I used some web scraping and web automation techniques within Python to legally download free books from www.leanpub.com
License: MIT License
Python 100.00%
leanpub's Introduction
LeanPub
Steps:
src/leanpub.py: Within this script I used BeautifulSoup for scraping over the pages and finding only FREE books. After finding them I am storing them into BLink.json;
src/leanpub_selenium.py: Within this script I used Selenium WebDriver to automate adding each book to the shopping cart. You can make logging in possible by uncommenting some lines, but it is possible without logging in as well. One of the hardest parts I solved was to change the scrollbar's value and one of the hardest parts I could not solve was to click Continue button to go to the next step for purchase. I think, since they used ReactJS, it was not easy for me to handle it. But I thought I need just all items in the shopping cart, I can handle checkout part manually; so, I did. I got mail and saved the HTML of the mail page into leanpub_gmail.html, because now I have the links to PDF, EPUB, and MOBI version of the books;
src/leanpub_download.py: Although I used download in the name of the file, I don't download anything by using it. Within this script I used BeautifulSoup for scraping over leanpub_gmail.html and store all relevant information (the authors, the language of the book, the links to specific download options, etc.) into the BData.json;
src/leanpub_categorization.py: Within this script I used BeautifulSoup for scraping over the pages of the various categories and updating BData.json by adding the fields of the categories.
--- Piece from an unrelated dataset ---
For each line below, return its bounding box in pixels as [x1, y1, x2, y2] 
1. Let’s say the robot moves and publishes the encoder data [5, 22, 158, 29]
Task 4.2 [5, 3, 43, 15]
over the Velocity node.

Don't forget: one book might belong to several categories;
src/leanpub_foldering.py: Within this script I used BeautifulSoup for downloading PDF version of all books using the previously obtained information in BData.json. I used categorization for the folder part; in other words, after downloading you can see one book can appear in multiple folders.
Notes:
This is not hack: I used some web scraping and web automation techniques within Python to legally download free books from LeanPub. Since what I downloaded can be legally downloaded, I am not doing any illegal thing.
I am not going to attach BLink.json, BData.json, and leanpub_gmail.html; they are available upon request!